The following commit(s) were added to refs/heads/main by this push:
     new adc5d20  Add missing arrow predicate pushdown implementations for 
`StartsWith`, `NotStartsWith`, `In`, and `NotIn` (#404)
adc5d20 is described below

commit adc5d200582f820ef408975bf541218aa9b07d64
Author: Scott Donnelly <[email protected]>
AuthorDate: Sat Jun 15 10:11:33 2024 +0100

    Add missing arrow predicate pushdown implementations for `StartsWith`, 
`NotStartsWith`, `In`, and `NotIn` (#404)
    
    * feat: add [not_]starts_with and [not_]in arrow predicate pushdown
    
    * fixes from issues highlighted in review
---
 Cargo.toml                                         |   1 +
 crates/iceberg/Cargo.toml                          |   1 +
 crates/iceberg/src/arrow/reader.rs                 |  92 +++++++++++++----
 crates/iceberg/src/arrow/schema.rs                 |   2 +
 crates/iceberg/src/scan.rs                         | 110 ++++++++++++++++++++-
 .../testdata/example_table_metadata_v2.json        |   3 +-
 6 files changed, 187 insertions(+), 22 deletions(-)

diff --git a/Cargo.toml b/Cargo.toml
index 5a6e2a9..8c1871e 100644
--- a/Cargo.toml
+++ b/Cargo.toml
@@ -43,6 +43,7 @@ arrow-array = { version = "52" }
 arrow-ord = { version = "52" }
 arrow-schema = { version = "52" }
 arrow-select = { version = "52" }
+arrow-string = { version = "52" }
 async-stream = "0.3.5"
 async-trait = "0.1"
 aws-config = "1.1.8"
diff --git a/crates/iceberg/Cargo.toml b/crates/iceberg/Cargo.toml
index 7ebccad..5404ac9 100644
--- a/crates/iceberg/Cargo.toml
+++ b/crates/iceberg/Cargo.toml
@@ -44,6 +44,7 @@ arrow-array = { workspace = true }
 arrow-ord = { workspace = true }
 arrow-schema = { workspace = true }
 arrow-select = { workspace = true }
+arrow-string = { workspace = true }
 async-stream = { workspace = true }
 async-trait = { workspace = true }
 bimap = { workspace = true }
diff --git a/crates/iceberg/src/arrow/reader.rs 
b/crates/iceberg/src/arrow/reader.rs
index c10264b..7d04a59 100644
--- a/crates/iceberg/src/arrow/reader.rs
+++ b/crates/iceberg/src/arrow/reader.rs
@@ -22,6 +22,7 @@ use arrow_arith::boolean::{and, is_not_null, is_null, not, 
or};
 use arrow_array::{ArrayRef, BooleanArray, RecordBatch};
 use arrow_ord::cmp::{eq, gt, gt_eq, lt, lt_eq, neq};
 use arrow_schema::{ArrowError, DataType, SchemaRef as ArrowSchemaRef};
+use arrow_string::like::starts_with;
 use async_stream::try_stream;
 use bytes::Bytes;
 use fnv::FnvHashSet;
@@ -741,42 +742,98 @@ impl<'a> BoundPredicateVisitor for PredicateConverter<'a> 
{
 
     fn starts_with(
         &mut self,
-        _reference: &BoundReference,
-        _literal: &Datum,
+        reference: &BoundReference,
+        literal: &Datum,
         _predicate: &BoundPredicate,
     ) -> Result<Box<PredicateResult>> {
-        // TODO: Implement starts_with
-        self.build_always_true()
+        if let Some(idx) = self.bound_reference(reference)? {
+            let literal = get_arrow_datum(literal)?;
+
+            Ok(Box::new(move |batch| {
+                let left = project_column(&batch, idx)?;
+                starts_with(&left, literal.as_ref())
+            }))
+        } else {
+            // A missing column, treating it as null.

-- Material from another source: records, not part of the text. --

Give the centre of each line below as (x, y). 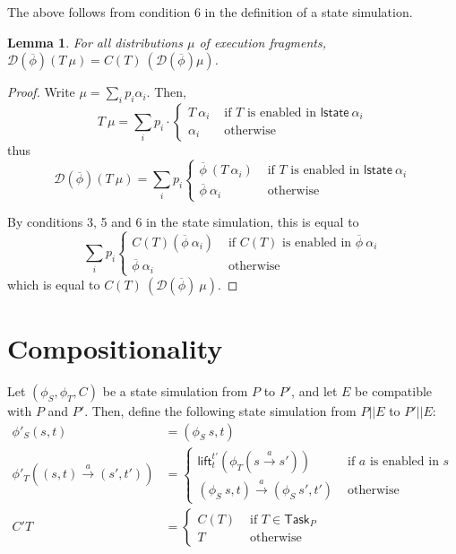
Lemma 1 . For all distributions (95, 42)
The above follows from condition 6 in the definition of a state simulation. (210, 12)
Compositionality (115, 348)
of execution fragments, (262, 42)
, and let (314, 391)
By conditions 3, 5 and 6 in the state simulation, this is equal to (183, 222)
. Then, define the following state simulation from (220, 411)
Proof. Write (41, 92)
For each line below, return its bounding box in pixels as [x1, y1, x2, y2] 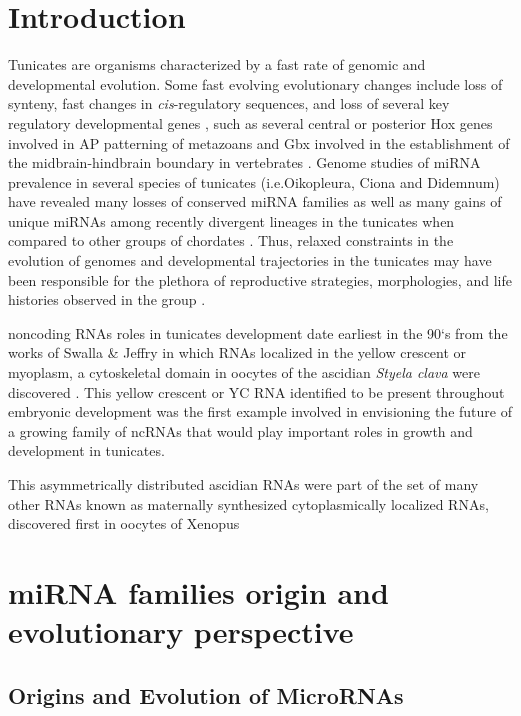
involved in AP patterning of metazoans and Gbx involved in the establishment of [8, 132, 510, 153]
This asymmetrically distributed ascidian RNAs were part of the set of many [8, 474, 479, 494]
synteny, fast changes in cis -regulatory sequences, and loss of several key [8, 93, 450, 114]
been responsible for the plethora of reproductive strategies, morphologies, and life [8, 269, 512, 290]
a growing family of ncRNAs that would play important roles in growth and [8, 420, 473, 441]
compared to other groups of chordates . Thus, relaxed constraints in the [8, 230, 454, 251]
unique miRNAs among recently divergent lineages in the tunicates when [8, 210, 455, 231]
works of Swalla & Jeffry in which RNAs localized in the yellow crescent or [8, 342, 467, 363]
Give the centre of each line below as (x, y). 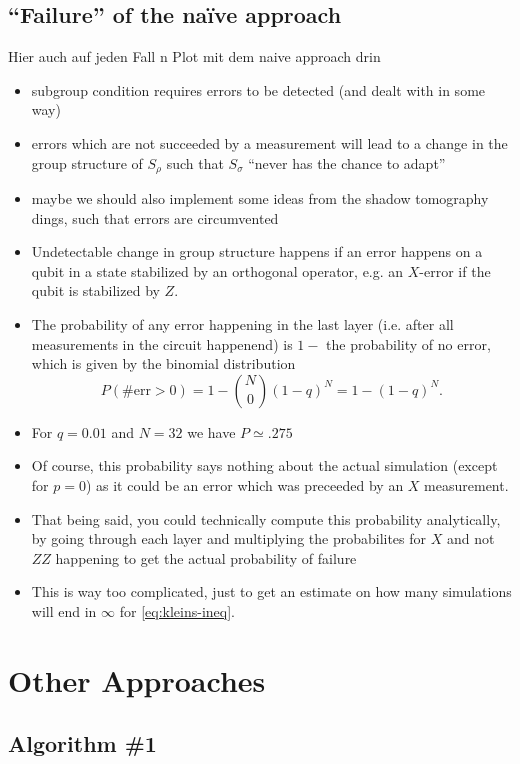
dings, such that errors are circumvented (155, 217)
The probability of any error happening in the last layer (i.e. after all (242, 324)
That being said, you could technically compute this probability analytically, (266, 518)
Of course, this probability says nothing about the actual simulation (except (264, 465)
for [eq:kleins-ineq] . (177, 610)
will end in (64, 610)
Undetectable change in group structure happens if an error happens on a (257, 251)
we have (211, 431)
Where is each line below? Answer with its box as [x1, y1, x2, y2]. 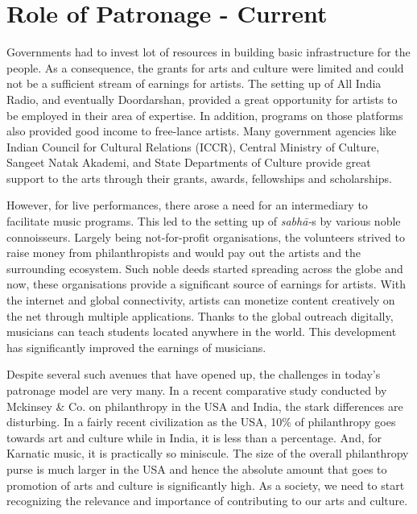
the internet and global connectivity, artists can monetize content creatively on [6, 292, 395, 309]
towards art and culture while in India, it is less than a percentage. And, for [6, 429, 382, 446]
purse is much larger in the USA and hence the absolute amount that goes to [6, 460, 387, 477]
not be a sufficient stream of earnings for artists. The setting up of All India [6, 75, 382, 92]
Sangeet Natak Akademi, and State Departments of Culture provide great [6, 154, 371, 171]
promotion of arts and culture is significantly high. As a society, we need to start [6, 476, 405, 493]
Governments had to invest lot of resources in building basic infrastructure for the [6, 44, 411, 60]
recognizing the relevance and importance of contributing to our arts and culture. [6, 492, 408, 509]
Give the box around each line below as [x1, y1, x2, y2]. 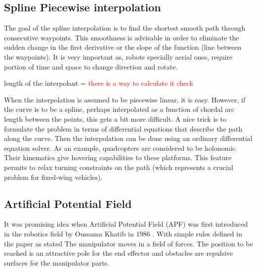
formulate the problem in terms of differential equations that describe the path [4, 123, 243, 134]
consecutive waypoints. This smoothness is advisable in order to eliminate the [4, 32, 239, 42]
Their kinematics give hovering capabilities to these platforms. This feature [4, 152, 232, 163]
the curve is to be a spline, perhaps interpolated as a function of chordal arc [4, 104, 235, 114]
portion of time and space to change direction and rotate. [4, 61, 178, 71]
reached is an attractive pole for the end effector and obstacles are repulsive [4, 248, 233, 258]
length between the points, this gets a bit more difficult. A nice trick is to [4, 113, 226, 124]
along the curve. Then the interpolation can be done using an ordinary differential [4, 133, 253, 143]
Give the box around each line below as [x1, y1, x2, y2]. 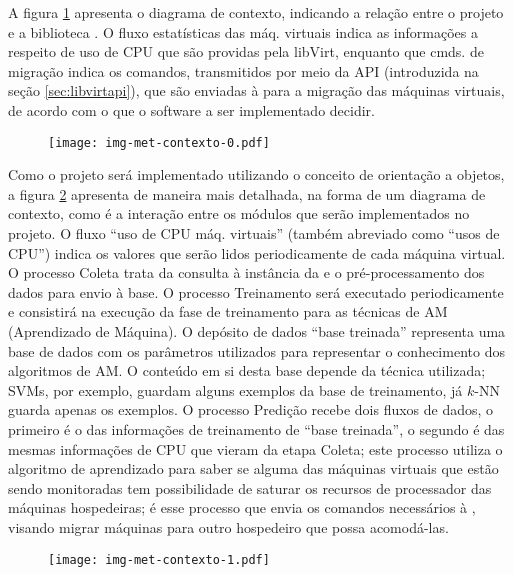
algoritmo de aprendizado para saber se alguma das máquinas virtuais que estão [8, 458, 499, 479]
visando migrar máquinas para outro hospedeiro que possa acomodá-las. [8, 516, 449, 537]
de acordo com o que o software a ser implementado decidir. [8, 99, 375, 120]
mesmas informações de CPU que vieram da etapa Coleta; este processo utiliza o [8, 438, 503, 459]
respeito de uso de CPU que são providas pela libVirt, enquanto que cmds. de [8, 41, 484, 62]
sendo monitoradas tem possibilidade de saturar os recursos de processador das [8, 477, 492, 498]
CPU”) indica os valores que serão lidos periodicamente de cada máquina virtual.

+            self.build_always_false()
+        }
     }
 
     fn not_starts_with(
         &mut self,
-        _reference: &BoundReference,
-        _literal: &Datum,
+        reference: &BoundReference,
+        literal: &Datum,
         _predicate: &BoundPredicate,
     ) -> Result<Box<PredicateResult>> {
-        // TODO: Implement not_starts_with
-        self.build_always_true()
+        if let Some(idx) = self.bound_reference(reference)? {
+            let literal = get_arrow_datum(literal)?;
+
+            Ok(Box::new(move |batch| {
+                let left = project_column(&batch, idx)?;
+
+                // update here if arrow ever adds a native not_starts_with
+                not(&starts_with(&left, literal.as_ref())?)
+            }))
+        } else {
+            // A missing column, treating it as null.

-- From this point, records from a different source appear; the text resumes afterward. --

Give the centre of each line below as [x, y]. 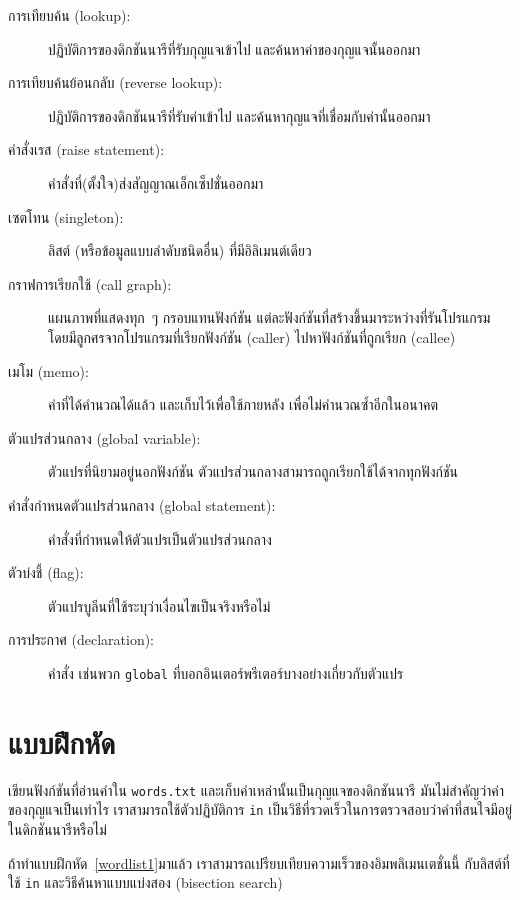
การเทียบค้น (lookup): [69, 15]
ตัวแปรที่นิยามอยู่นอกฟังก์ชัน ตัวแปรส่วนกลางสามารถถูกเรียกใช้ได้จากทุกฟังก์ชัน [253, 471]
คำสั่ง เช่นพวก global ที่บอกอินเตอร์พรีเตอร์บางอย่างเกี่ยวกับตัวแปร [226, 672]
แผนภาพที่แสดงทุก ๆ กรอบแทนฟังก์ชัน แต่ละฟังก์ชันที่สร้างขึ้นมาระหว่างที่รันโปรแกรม [269, 317]
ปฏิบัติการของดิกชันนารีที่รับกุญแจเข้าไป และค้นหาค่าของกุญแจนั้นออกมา [234, 48]
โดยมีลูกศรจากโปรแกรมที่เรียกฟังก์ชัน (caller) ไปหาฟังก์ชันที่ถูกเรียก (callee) [252, 336]
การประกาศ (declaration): [81, 639]
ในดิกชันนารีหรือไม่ [57, 828]
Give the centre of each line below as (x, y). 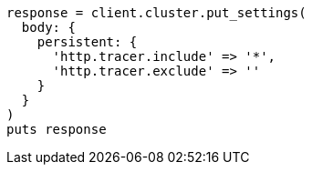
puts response (57, 129)
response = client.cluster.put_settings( (156, 13)
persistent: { (87, 42)
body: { (48, 27)
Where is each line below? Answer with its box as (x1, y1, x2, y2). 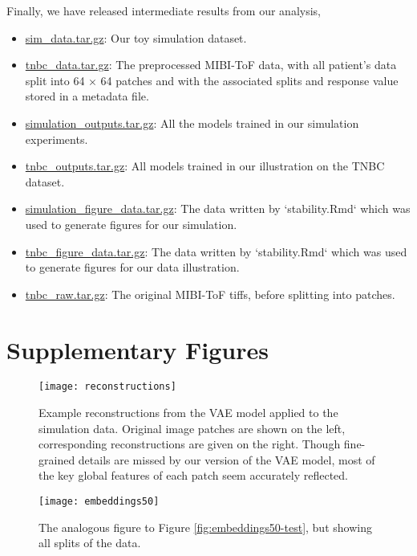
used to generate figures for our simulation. (25, 215, 237, 232)
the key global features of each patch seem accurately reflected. (38, 467, 348, 484)
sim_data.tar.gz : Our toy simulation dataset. (25, 29, 247, 46)
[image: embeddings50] (38, 496, 160, 508)
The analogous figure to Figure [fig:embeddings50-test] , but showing (38, 518, 372, 535)
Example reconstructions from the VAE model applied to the (38, 404, 338, 421)
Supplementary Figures (6, 333, 269, 366)
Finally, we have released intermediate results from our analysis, (6, 2, 321, 18)

+            self.build_always_true()
+        }
     }
 
     fn r#in(
         &mut self,
-        _reference: &BoundReference,
-        _literals: &FnvHashSet<Datum>,
+        reference: &BoundReference,
+        literals: &FnvHashSet<Datum>,
         _predicate: &BoundPredicate,
     ) -> Result<Box<PredicateResult>> {
-        // TODO: Implement in
-        self.build_always_true()
+        if let Some(idx) = self.bound_reference(reference)? {
+            let literals: Vec<_> = literals
+                .iter()
+                .map(|lit| get_arrow_datum(lit).unwrap())
+                .collect();
+
+            Ok(Box::new(move |batch| {
+                // update this if arrow ever adds a native is_in kernel
+                let left = project_column(&batch, idx)?;
+                let mut acc = BooleanArray::from(vec![false; 
batch.num_rows()]);
+                for literal in &literals {
+                    acc = or(&acc, &eq(&left, literal.as_ref())?)?
+                }
+
+                Ok(acc)
+            }))
+        } else {
+            // A missing column, treating it as null.
+            self.build_always_false()
+        }
     }
 
     fn not_in(
         &mut self,
-        _reference: &BoundReference,
-        _literals: &FnvHashSet<Datum>,
+        reference: &BoundReference,
+        literals: &FnvHashSet<Datum>,
         _predicate: &BoundPredicate,
     ) -> Result<Box<PredicateResult>> {
-        // TODO: Implement not_in
-        self.build_always_true()
+        if let Some(idx) = self.bound_reference(reference)? {
+            let literals: Vec<_> = literals
+                .iter()
+                .map(|lit| get_arrow_datum(lit).unwrap())
+                .collect();
+
+            Ok(Box::new(move |batch| {
+                // update this if arrow ever adds a native not_in kernel
+                let left = project_column(&batch, idx)?;
+                let mut acc = BooleanArray::from(vec![true; batch.num_rows()]);
+                for literal in &literals {
+                    acc = and(&acc, &neq(&left, literal.as_ref())?)?
+                }
+
+                Ok(acc)
+            }))
+        } else {
+            // A missing column, treating it as null.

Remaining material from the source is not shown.